Rezension

Bestimmt das Schicksal oder der Zufall das Leben? Eine Liebesgeschichte mit zwei alternativen Wegen

Zwei Leben mit dir
von Holly Miller

Bewertet mit 4 Sternen

Als Lucy Lambert gerade ihren unliebsamen Job in einer Werbeagentur gekündigt hat, lernt sie abends in einer Bar Caleb, einen lokalen Fotografen aus ihrer Küstenstadt, kennen. Bevor sie ein intensiveres Gespräch führen können, begegnet ihr Max, ihre große Liebe, die sie vor zehn Jahren aus heiterem Himmel verlassen hatte und inzwischen Immobilienanwalt in London ist.
Lucy steht beruflich als auch privat vor einem Scheideweg: Soll sie in Shoreley bleiben und versuchen, ihren Traum als Schriftstellerin zu verwirklichen und damit Caleb eine Chance geben? Oder soll sie weiterhin als Werbetexterin arbeiten und versuchen, in der renommierten Werbeagentur Supernova in London eine Anstellung zu finden und damit auch Max nach London folgen?

In dem Roman werden beide Wege aufgezeigt. Lucy wird einmal ihren Weg in Shoreley gehen, das Risiko aufnehmen, mit ihrem Roman zu scheitern und mit Caleb einen neuen Mann an ihre Seite lassen. In einem zweiten Erzählstrang zieht Lucy in eine WG zu ihrer Freundin Jools nach London, ergreift den anstrengenden Job in der Werbeagentur und gibt Max eine zweite Chance, mit der Angst behaftet, dass er sie erneut verlassen könnte.

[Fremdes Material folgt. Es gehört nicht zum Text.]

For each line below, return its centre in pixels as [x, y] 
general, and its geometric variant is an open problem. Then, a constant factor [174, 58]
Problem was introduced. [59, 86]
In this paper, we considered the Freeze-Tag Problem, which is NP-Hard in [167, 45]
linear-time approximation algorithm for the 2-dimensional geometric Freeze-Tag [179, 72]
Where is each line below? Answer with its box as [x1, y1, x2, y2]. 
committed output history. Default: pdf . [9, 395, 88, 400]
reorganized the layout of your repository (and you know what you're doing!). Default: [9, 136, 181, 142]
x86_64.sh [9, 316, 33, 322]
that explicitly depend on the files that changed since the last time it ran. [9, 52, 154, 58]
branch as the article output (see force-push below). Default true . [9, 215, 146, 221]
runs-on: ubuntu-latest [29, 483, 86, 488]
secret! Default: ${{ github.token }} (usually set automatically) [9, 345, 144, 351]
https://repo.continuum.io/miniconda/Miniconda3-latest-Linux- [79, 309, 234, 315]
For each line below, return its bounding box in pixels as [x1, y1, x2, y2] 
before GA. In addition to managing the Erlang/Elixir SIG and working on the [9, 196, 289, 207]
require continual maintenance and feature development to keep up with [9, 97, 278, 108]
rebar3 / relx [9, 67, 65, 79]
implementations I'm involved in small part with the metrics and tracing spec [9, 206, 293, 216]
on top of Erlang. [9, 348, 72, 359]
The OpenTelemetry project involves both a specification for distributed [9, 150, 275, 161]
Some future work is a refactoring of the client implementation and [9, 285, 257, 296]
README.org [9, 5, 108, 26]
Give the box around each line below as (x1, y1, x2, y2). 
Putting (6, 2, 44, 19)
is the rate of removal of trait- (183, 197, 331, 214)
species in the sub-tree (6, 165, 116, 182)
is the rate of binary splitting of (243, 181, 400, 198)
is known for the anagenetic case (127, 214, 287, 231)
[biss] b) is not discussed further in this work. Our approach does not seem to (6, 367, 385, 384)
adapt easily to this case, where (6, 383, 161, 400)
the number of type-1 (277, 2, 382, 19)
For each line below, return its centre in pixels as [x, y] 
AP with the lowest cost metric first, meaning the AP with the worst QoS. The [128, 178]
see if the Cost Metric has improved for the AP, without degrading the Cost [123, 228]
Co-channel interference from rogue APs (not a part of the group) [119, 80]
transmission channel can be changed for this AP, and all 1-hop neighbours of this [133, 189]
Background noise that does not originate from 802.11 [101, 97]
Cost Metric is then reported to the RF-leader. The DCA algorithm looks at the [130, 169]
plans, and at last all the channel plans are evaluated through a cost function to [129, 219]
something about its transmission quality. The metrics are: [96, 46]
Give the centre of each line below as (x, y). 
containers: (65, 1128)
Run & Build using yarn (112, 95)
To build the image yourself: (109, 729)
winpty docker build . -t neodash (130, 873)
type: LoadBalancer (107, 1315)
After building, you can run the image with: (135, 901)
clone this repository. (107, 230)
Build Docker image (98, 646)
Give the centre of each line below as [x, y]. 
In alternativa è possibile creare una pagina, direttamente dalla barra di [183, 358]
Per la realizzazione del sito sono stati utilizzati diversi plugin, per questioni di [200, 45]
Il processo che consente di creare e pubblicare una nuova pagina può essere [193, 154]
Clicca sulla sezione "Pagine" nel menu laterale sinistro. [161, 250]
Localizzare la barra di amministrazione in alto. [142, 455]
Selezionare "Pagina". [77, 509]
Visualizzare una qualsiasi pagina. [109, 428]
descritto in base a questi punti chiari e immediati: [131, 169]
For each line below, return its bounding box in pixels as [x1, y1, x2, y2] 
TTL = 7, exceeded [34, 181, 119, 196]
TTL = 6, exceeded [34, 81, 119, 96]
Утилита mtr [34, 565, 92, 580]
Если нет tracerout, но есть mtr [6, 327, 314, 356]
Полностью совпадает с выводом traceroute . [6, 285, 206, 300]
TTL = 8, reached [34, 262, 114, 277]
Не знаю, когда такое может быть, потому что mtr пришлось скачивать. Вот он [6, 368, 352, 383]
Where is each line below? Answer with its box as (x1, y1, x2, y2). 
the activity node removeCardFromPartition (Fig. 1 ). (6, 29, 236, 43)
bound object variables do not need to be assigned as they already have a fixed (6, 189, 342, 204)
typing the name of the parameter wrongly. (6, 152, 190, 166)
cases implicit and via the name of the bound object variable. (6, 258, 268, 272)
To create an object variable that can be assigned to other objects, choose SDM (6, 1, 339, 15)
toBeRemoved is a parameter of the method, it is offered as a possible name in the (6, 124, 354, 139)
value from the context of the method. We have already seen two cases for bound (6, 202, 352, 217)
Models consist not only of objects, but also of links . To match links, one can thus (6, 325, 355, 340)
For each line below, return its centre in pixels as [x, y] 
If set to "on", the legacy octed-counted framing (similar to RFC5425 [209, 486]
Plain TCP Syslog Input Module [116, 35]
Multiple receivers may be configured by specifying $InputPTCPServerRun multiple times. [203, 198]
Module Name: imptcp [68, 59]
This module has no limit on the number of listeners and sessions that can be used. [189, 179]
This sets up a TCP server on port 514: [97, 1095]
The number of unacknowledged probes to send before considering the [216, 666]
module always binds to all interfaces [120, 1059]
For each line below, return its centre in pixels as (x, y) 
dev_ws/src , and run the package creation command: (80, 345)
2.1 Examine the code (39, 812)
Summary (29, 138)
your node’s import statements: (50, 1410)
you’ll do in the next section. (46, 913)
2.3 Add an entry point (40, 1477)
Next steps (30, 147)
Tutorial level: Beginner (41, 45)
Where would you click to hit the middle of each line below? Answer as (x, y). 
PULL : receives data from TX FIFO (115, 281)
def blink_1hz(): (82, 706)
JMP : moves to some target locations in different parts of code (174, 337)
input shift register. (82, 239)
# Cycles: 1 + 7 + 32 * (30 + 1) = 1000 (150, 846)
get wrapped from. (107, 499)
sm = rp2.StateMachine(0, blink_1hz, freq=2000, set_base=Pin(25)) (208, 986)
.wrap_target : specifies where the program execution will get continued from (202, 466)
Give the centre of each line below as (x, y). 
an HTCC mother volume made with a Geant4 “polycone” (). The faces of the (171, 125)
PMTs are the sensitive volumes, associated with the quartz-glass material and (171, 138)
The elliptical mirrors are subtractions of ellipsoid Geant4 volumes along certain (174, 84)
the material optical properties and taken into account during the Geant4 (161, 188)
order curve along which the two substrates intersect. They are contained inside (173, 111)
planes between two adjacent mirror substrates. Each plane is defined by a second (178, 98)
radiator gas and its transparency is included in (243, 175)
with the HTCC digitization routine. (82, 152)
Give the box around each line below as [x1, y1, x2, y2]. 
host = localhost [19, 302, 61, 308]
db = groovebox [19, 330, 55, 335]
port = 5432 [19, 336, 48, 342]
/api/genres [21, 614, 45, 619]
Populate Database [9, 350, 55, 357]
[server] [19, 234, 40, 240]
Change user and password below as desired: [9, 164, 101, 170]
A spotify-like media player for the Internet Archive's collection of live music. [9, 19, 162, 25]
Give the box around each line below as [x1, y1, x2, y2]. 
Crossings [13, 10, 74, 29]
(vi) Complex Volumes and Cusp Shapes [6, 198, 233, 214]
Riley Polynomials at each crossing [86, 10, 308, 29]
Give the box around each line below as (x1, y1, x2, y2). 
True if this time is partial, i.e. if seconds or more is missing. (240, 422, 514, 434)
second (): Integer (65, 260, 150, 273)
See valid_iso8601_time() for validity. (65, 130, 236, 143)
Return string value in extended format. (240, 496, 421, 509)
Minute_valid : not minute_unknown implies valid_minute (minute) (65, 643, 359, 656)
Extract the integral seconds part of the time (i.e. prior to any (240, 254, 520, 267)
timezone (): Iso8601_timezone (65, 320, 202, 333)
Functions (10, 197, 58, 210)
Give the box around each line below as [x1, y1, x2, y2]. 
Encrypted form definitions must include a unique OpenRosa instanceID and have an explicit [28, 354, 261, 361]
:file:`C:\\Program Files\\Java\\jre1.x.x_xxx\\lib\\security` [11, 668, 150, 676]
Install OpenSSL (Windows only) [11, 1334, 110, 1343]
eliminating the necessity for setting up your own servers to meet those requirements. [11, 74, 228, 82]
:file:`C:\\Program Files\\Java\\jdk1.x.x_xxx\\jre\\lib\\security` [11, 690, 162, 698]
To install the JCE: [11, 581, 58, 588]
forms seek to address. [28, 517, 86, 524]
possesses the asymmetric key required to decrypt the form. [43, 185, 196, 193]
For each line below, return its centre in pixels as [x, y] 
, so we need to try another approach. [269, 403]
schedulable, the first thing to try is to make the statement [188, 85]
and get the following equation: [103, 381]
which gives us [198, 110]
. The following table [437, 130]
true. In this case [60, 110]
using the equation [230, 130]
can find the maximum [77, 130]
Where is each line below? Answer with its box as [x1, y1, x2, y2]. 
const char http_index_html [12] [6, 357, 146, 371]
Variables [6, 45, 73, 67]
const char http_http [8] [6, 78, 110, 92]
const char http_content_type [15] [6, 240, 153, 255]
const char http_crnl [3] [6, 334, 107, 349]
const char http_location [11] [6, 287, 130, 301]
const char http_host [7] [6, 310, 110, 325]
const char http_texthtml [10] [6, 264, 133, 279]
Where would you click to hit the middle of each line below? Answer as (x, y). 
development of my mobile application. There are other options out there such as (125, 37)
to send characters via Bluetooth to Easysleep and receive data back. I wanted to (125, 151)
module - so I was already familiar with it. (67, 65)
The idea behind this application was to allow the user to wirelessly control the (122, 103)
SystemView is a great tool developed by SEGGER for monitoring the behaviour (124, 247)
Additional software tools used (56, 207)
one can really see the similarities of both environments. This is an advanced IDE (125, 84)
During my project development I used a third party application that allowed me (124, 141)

Beide Geschichten sind zunächst etwas vorhersehbar und belanglos, bevor erste Schwierigkeiten auftreten und Lucy in beiden Alternativen zu zweifeln beginnt. Caleb ist ein Romantiker, der liebevoll frischen Wind in ihr Leben bringt und an ihr Talent als Schriftstellerin glaubt, aber er hat eine bewegte Vergangenheit, die Lucy zutiefst verunsichert.
Max hat sich verändert, ist erwachsen geworden und führt ein gut situiertes Leben in London. Die alten Gefühle zwischen beiden sind wieder da, aber Lucy kann die Vergangenheit nicht hinter sich lassen und als sie den Grund für ihr damaliges Liebesaus erfährt, wird sie in ihren Grundfesten erschüttert.
Interessanter werden beide Geschichten, als es Parallelen gibt und immer wieder die Frage aufkommt, wie viel im Leben wir selbst entscheiden können und wie viel Schicksal ist. Kann man seinem vorgezeichneten Leben tatsächlich entgehen oder führen unterschiedliche Wege unweigerlich in dieselbe Richtung? Gibt es ein Richtig und ein Falsch? Und gibt es einen Seelenverwandten, wie Lucy prophezeit wurde? Und wer ist es in ihrem Fall: die alte, bekannte Liebe oder die neue, unbekannte Liebe - beide mit unterschiedlichen Risiken behaftet?

Da sich beide Handlungsstränge in ihren Grundzügen unterscheiden, ist es nicht schwierig, die parallelen Leben von Lucy auseinanderzuhalten. Sie selbst ist jedoch stets dieselbe Figur, was die Geschichte authentisch macht. In ihren beiden Leben lässt sich Lucy leicht verunsichern und stellt ihre Entscheidungen und die Menschen, die sie liebt, in Frage. Es fällt ihr schwer, Vertrauen zu fassen, was sich durch ihre Erlebnisse in der Vergangenheit begründen lässt, die sich erst allmählich offenbaren. Überzeichnet ist jedoch, wie überaus dramatisch Lucy auch nur auf Kleinigkeiten reagiert. Die Stimmung des Buches ist deshalb nicht unbeschwert romantisch, sondern geradezu bedrückend melancholisch. Es fehlt das Gefühl, dass Lucy in einem ihrer Leben wirklich ihr Glück gefunden hat.

"Zwei Leben mit dir" ist ein Buch über die Frage "Was wäre, wenn...?" Das Ende lässt Interpretationsspielraum zu, aber betrachtet man den Titel "Zwei Leben mit dir", ist offensichtlich in welche Richtung die Autorin die/den Leser*in lenken möchte.
Es ist eine Liebesgeschichte, die spannende Fragen aufwirft und nachdenklich stimmt, ob der Zufall oder das Schicksal das Leben bestimmt und ob unsere Entscheidungen überhaupt etwas ändern können.